> **What this task involves**
Looking at the listing below, work out the number of lines where the string "gemeente" shows up, and give that number only.
(Entries provided)
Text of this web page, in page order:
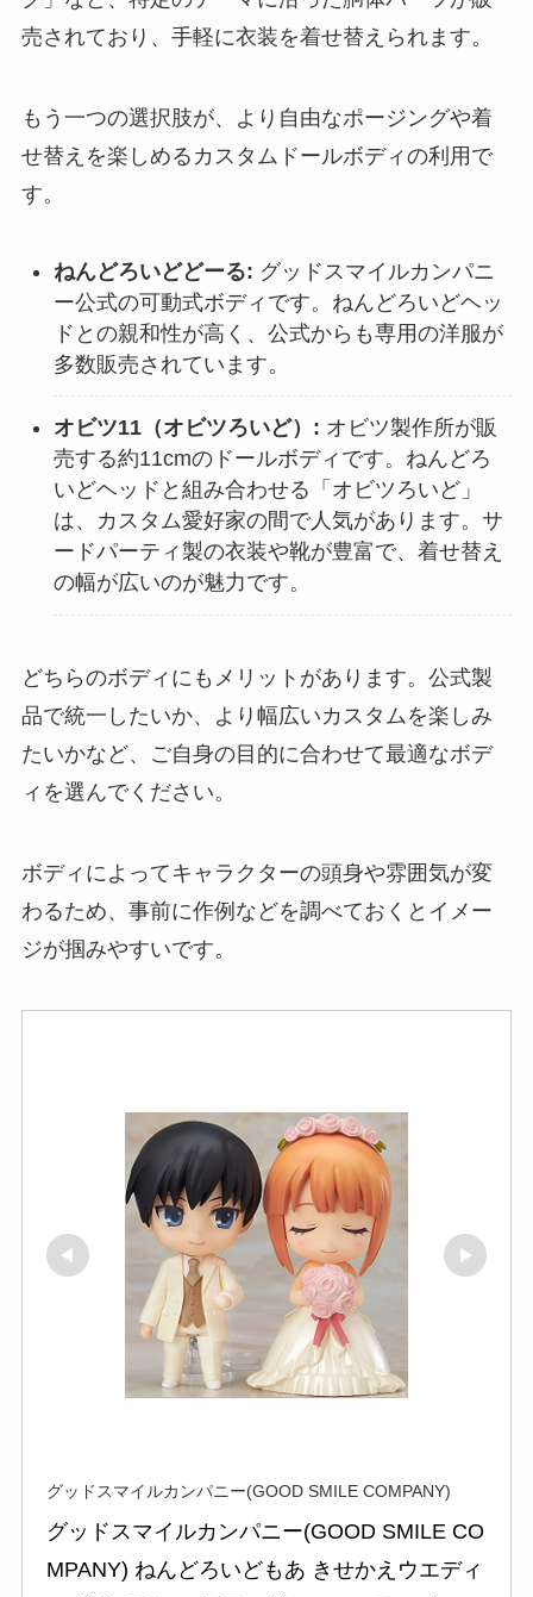
売されており、手軽に衣装を着せ替えられます。
もう一つの選択肢が、より自由なポージングや着
せ替えを楽しめるカスタムドールボディの利用で
す。
ねんどろいどどーる: グッドスマイルカンパニ
ー公式の可動式ボディです。ねんどろいどヘッ
ドとの親和性が高く、公式からも専用の洋服が
多数販売されています。
オビツ11（オビツろいど）: オビツ製作所が販
売する約11cmのドールボディです。ねんどろ
いどヘッドと組み合わせる「オビツろいど」
は、カスタム愛好家の間で人気があります。サ
ードパーティ製の衣装や靴が豊富で、着せ替え
の幅が広いのが魅力です。
どちらのボディにもメリットがあります。公式製
品で統一したいか、より幅広いカスタムを楽しみ
たいかなど、ご自身の目的に合わせて最適なボデ
ィを選んでください。
ボディによってキャラクターの頭身や雰囲気が変
わるため、事前に作例などを調べておくとイメー
ジが掴みやすいです。
グッドスマイルカンパニー(GOOD SMILE COMPANY)
グッドスマイルカンパニー(GOOD SMILE CO
MPANY) ねんどろいどもあ きせかえウエディ
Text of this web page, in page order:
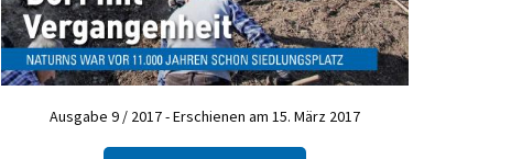
Ausgabe 9 / 2017 - Erschienen am 15. März 2017
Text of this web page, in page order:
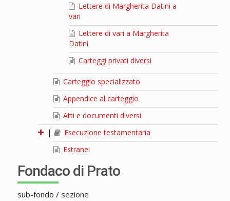
Lettere di Margherita Datini a
vari
Lettere di vari a Margherita
Datini
Carteggi privati diversi
Carteggio specializzato
Appendice al carteggio
Atti e documenti diversi
|
Esecuzione testamentaria
Estranei
Fondaco di Prato
sub-fondo / sezione
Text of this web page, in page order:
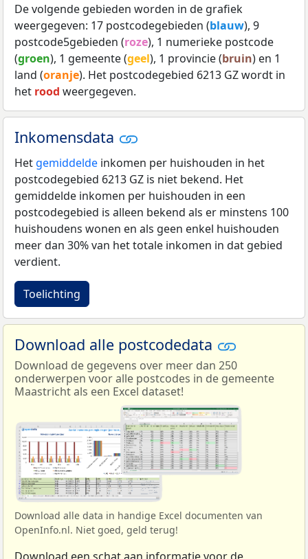
De volgende gebieden worden in de grafiek
weergegeven: 17 postcodegebieden (blauw), 9
postcode5gebieden (roze), 1 numerieke postcode
(groen), 1 gemeente (geel), 1 provincie (bruin) en 1
land (oranje). Het postcodegebied 6213 GZ wordt in
het rood weergegeven.
Inkomensdata
Het gemiddelde inkomen per huishouden in het
postcodegebied 6213 GZ is niet bekend. Het
gemiddelde inkomen per huishouden in een
postcodegebied is alleen bekend als er minstens 100
huishoudens wonen en als geen enkel huishouden
meer dan 30% van het totale inkomen in dat gebied
verdient.
Toelichting
Download alle postcodedata
Download de gegevens over meer dan 250
onderwerpen voor alle postcodes in de gemeente
Maastricht als een Excel dataset!
Download alle data in handige Excel documenten van
OpenInfo.nl. Niet goed, geld terug!
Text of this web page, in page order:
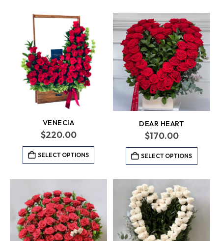
VENECIA
$220.00
SELECT OPTIONS
DEAR HEART
$170.00
SELECT OPTIONS
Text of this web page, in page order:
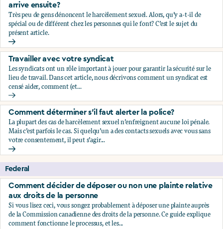
arrive ensuite?
Très peu de gens dénoncent le harcèlement sexuel. Alors, qu’y a-t-il de
spécial ou de différent chez les personnes qui le font? C’est le sujet du
présent article.
Qui dénonce le harcèlement sexuel, et qu’est-ce qui leur
Travailler avec votre syndicat
Les syndicats ont un rôle important à jouer pour garantir la sécurité sur le
lieu de travail. Dans cet article, nous décrivons comment un syndicat est
censé aider, comment (et...
Travailler avec votre syndicat
Comment déterminer s’il faut alerter la police?
La plupart des cas de harcèlement sexuel n’enfreignent aucune loi pénale.
Mais c’est parfois le cas. Si quelqu’un a des contacts sexuels avec vous sans
votre consentement, il peut s’agir...
Comment déterminer s’il faut alerter la police?
Federal
Comment décider de déposer ou non une plainte relative
aux droits de la personne
Si vous lisez ceci, vous songez probablement à déposer une plainte auprès
de la Commission canadienne des droits de la personne. Ce guide explique
comment fonctionne le processus, et les...
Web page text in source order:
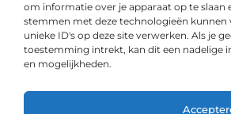
om informatie over je apparaat op te slaan
stemmen met deze technologieën kunnen
unieke ID's op deze site verwerken. Als je
toestemming intrekt, kan dit een nadelige
en mogelijkheden.
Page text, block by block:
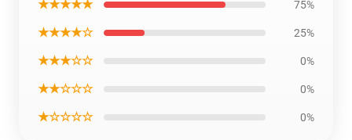
★★★★★ 75%
★★★★☆ 25%
★★★☆☆ 0%
★★☆☆☆ 0%
★☆☆☆☆ 0%
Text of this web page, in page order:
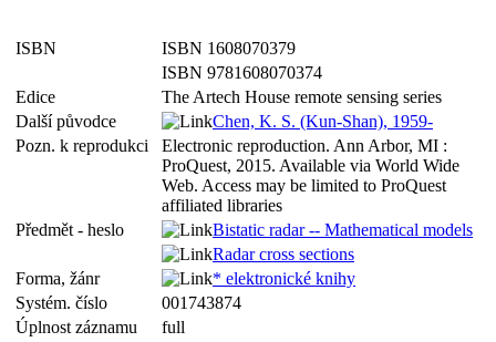
ISBN
ISBN 1608070379
ISBN 9781608070374
Edice
The Artech House remote sensing series
Další původce
Chen, K. S. (Kun-Shan), 1959-
Pozn. k reprodukci
Electronic reproduction. Ann Arbor, MI :
ProQuest, 2015. Available via World Wide
Web. Access may be limited to ProQuest
affiliated libraries
Předmět - heslo
Bistatic radar -- Mathematical models
Radar cross sections
Forma, žánr
* elektronické knihy
Systém. číslo
001743874
Úplnost záznamu
full
(End Entries provided)
> **Result of this task**
2